Desperate for money to keep the establishment open, Ray tries to find the winning ticket of his own lottery. His brother Johnnie helps keep the strip club open. The film shows the lives of people who depend on the strip club and what the lack of money does to them.

==Cast==

- Willem Dafoe - Ray Ruby
- Bob Hoskins - The Baron
- Matthew Modine - Johnie Ruby
- Asia Argento - Monroe
- Riccardo Scamarcio - Doctor Steven
- Sylvia Miles - Lilian Murray
- Roy Dotrice - Jay
- Joseph Cortese - Danny Cash (as Joe Cortese)
- Burt Young - Murray
- Stefania Rocca - Debby
- Bianca Balti - Adrian
- Shanyn Leigh - Dolle
- Lou Doillon - Lola
- Frankie Cee - Luigi
- Anita Pallenberg - Sin
- Andy Luotto - Stanley
- Romina Power - Yolanda Vega
- Julie McNiven - Madison
- Dominot - Mrs. Mime
- Anton Rodgers as Barfly

==Production==
The part of Ray Ruby was offered to Christopher Walken and Harvey Keitel.

When the film came out, Asia Argento said she regretted she did it because everyone was only talking about the infamous dog-kissing scene. But both director Abel Ferrara and actress Stefania Rocca confirmed that it was Asia herself who wanted to do that scene.

==Release==
It was screened out of competition at the 2007 Cannes Film Festival. It has been seen only at selected film festivals, including the Montréal World Film Festival where it competed for the "Grand prix des Amériques". Despite being filmed by an American director, the film rights were never bought in the United States. Its only other United States airing besides the Cannes Film Festival and New York Film Festival was at the Anthology Film Archives, as part of a program titled "Abel Ferrara in the 21st Century". The film was released on DVD in Australia. The film was also screened in May 2019 as part of a 27-film Abel Ferrara retrospective at New York's Museum of Modern Art.

==Reception==
On Rotten Tomatoes, the film has an approval rating of 68%, based on 19 reviews, with an average rating of 5.80/10. On Metacritic, the film has a weighted average score of 61 out of 100, based on 4 critics, indicating "generally favorable" reviews.

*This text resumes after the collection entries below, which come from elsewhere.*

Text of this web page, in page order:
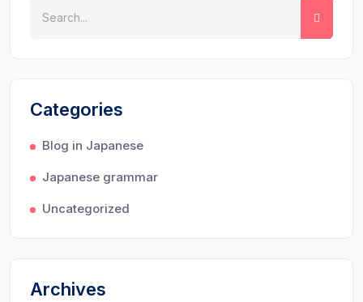
Categories
Blog in Japanese
Japanese grammar
Uncategorized
Archives
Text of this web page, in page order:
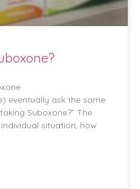
eventually ask the same
Suboxone?” The
situation, how
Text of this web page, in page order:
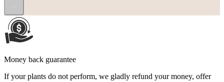
Money back guarantee
If your plants do not perform, we gladly refund your money, offer
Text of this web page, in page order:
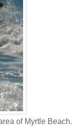
of Myrtle Beach.
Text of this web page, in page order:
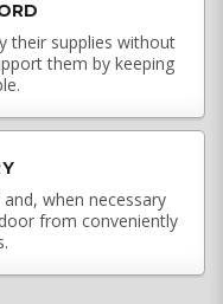
their supplies without
them by keeping
when necessary
from conveniently
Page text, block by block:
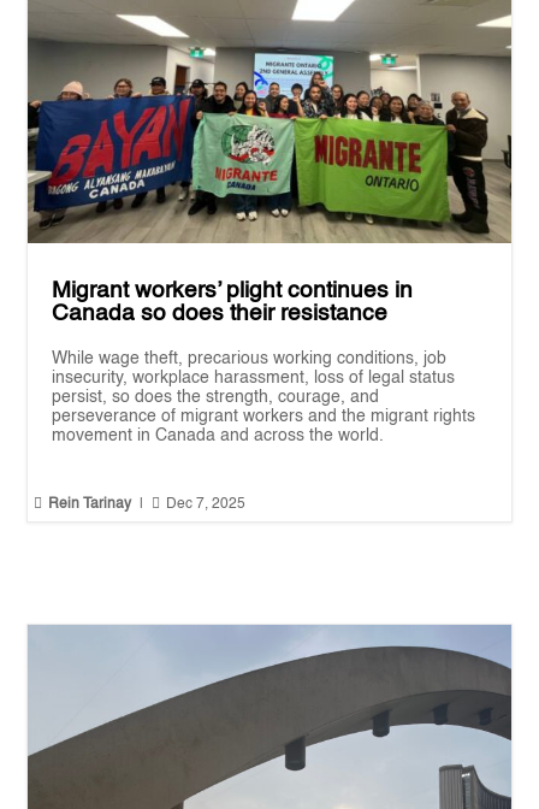
Migrant workers’ plight continues in
Canada so does their resistance
While wage theft, precarious working conditions, job
insecurity, workplace harassment, loss of legal status
persist, so does the strength, courage, and
perseverance of migrant workers and the migrant rights
movement in Canada and across the world.
 Rein Tarinay  Dec 7, 2025
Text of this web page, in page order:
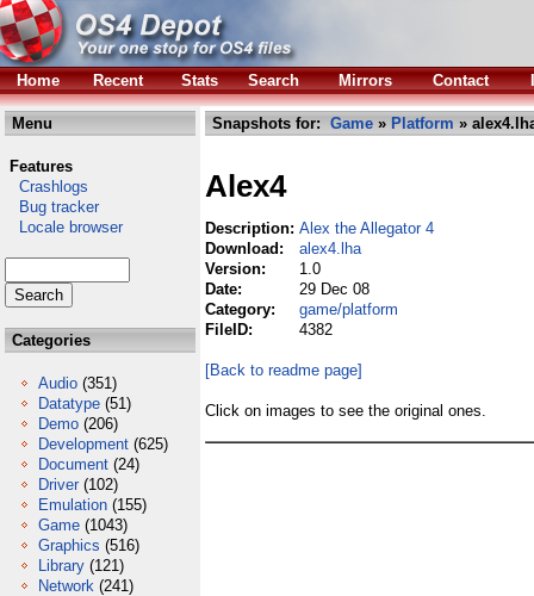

Ed Gonzalez, writing for Slant Magazine, praised the acting and the music. Robert Koehler, of Variety, said that "Ferrara is in a wonderfully loose and comedic mood after the complex spiritual dramatics of 'Mary.'" A review by The New York Times said, "A lovely drift of a movie, “Go Go Tales” commands your attention even as it lulls you along. Conspicuously inspired by John Cassavetes’s Killing of a Chinese Bookie among other touchstones, it is a sincere and inspired meditation on art and creation, but in a loose, funny key". Simon Miraudo, of Quickflix, said that "all anyone wanted to talk about was the sequence in which Asia Argento’s exotic dancer tongue-kissed a dog onstage". It is a Critics' Pick of The New York Times. Cahiers du Cinéma placed Go Go Tales 7th in its list of top 10 films of 2012.